I break the silence, `I'm sorry it took so long to tell you.'
`It's okay, it didn't seem like an easy thing to say.'
`I'm sorry for all the things I lied about, like schools and why we couldn't meet and shit.'
`You had. . . reasons, it's. . . it'll be alright. How come. . . how come you have to be, y'know, not you at school?'
I stare at the duvet I'm twisting between my fingers, `They said I had to go as boy because it's what my birth certificate says. Mum tried to make them be reasonable but. . . '
`So that's what you meant, about not being able to be you?'
I nod. I feel like I need to explain more, like I have more things to say sorry for but I feel all dried up, I can't think properly. Link puts his hand over mine,
`Does anyone else at school now?'
`Just Mallon.

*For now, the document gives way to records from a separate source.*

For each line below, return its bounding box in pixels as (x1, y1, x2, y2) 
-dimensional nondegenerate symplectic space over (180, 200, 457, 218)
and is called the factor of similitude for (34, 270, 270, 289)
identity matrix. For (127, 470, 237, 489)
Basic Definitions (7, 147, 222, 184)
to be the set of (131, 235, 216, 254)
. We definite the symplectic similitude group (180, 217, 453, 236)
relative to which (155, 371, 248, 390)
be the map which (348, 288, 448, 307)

I told her on Tuesday because, because I was planning on. . . coming out. . . to you. . . today so I-I wanted it to just be us here and. . .I'm so sorry '
`You can stop apologising, you haven't done anything to say sorry for-'
`But-'
`No more sorries, I mean it.'
I open my mouth and then close it before any noise comes out because we both know it was going to be another sorry. Link carries on talking before I have the chance to slip another apology in.
`Well, now you have me and Mallon at school and, if you wanted to tell them, Anju and Kafei and so even if they make you not be you we'll do whatever you need us to so it feels less shit okay?'
`Okay.'
`Now, cup of tea?'
`Cup of tea' vigorous nodding ensues.
He smiles and stands up, `It's really good to finally meet you Zelda.'
Thanks for sticking with me on this. A few things; the rainbow butt mug exists and I want one (Google Kawaii Pastel Butt Pattern Mug and you'll find it), Truce and Let The River In are both on Youtube and I recommend having a listen. I also want to say that this draws from my own experience with gender dysphoria and if this has caused anyone any distress then I am immeasurable sorry for that. What I was going for with this fic was to take the Zelda and Sheik are one person and turn it around a bit (it's also been a bit of catharsis on a couple of bad days). I hope you found it interesting.